DATA FOR THE TASK:
╔══

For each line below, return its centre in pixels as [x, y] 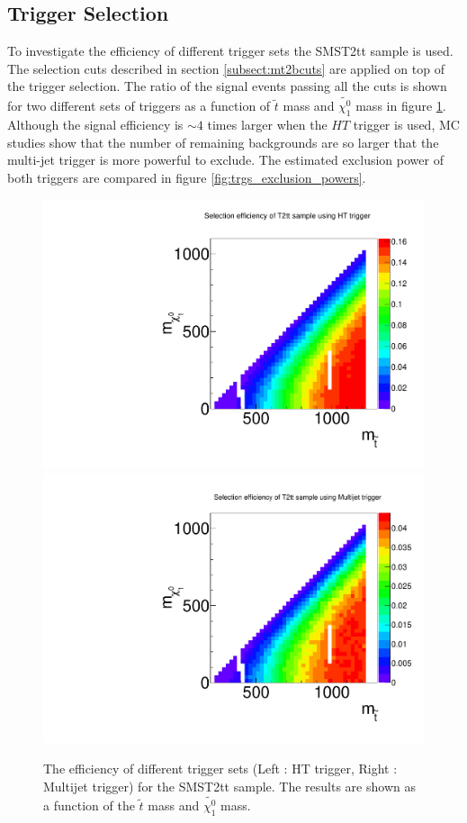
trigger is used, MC [406, 125]
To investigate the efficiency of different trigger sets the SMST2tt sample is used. [230, 51]
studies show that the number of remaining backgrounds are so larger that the [223, 142]
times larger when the [267, 125]
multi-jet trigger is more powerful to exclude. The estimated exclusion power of [225, 160]
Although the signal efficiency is [95, 125]
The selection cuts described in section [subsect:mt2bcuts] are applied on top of [226, 68]
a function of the [89, 805]
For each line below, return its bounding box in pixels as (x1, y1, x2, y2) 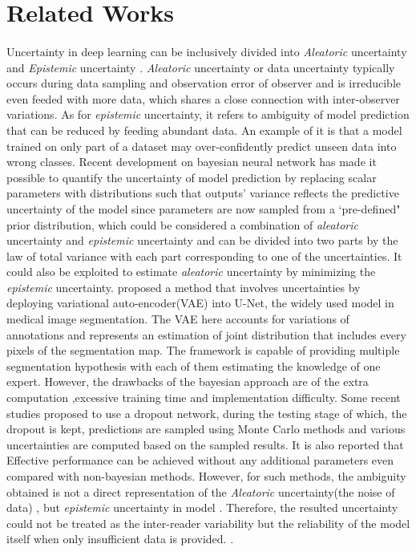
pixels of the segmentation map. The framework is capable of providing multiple (6, 342, 400, 359)
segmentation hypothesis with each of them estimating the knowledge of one (6, 357, 381, 374)
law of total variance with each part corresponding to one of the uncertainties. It (6, 247, 402, 264)
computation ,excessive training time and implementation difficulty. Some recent (6, 389, 401, 406)
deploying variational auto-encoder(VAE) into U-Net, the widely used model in (6, 294, 394, 311)
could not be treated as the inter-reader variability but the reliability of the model (6, 514, 410, 531)
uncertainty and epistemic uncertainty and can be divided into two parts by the (6, 232, 398, 249)
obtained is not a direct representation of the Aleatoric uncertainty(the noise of (6, 483, 395, 500)

╚══

DIRECTIONS: Retype each line of the listing above word for word. Exclude the pictures.

OUTPUT OF THE EXERCISE:
For each line below, return its centre in pixels as [x, y] 
trigger is used, MC [406, 125]
To investigate the efficiency of different trigger sets the SMST2tt sample is used. [230, 51]
studies show that the number of remaining backgrounds are so larger that the [223, 142]
times larger when the [267, 125]
multi-jet trigger is more powerful to exclude. The estimated exclusion power of [225, 160]
Although the signal efficiency is [95, 125]
The selection cuts described in section [subsect:mt2bcuts] are applied on top of [226, 68]
a function of the [89, 805]
For each line below, return its bounding box in pixels as (x1, y1, x2, y2) 
pixels of the segmentation map. The framework is capable of providing multiple (6, 342, 400, 359)
segmentation hypothesis with each of them estimating the knowledge of one (6, 357, 381, 374)
law of total variance with each part corresponding to one of the uncertainties. It (6, 247, 402, 264)
computation ,excessive training time and implementation difficulty. Some recent (6, 389, 401, 406)
deploying variational auto-encoder(VAE) into U-Net, the widely used model in (6, 294, 394, 311)
could not be treated as the inter-reader variability but the reliability of the model (6, 514, 410, 531)
uncertainty and epistemic uncertainty and can be divided into two parts by the (6, 232, 398, 249)
obtained is not a direct representation of the Aleatoric uncertainty(the noise of (6, 483, 395, 500)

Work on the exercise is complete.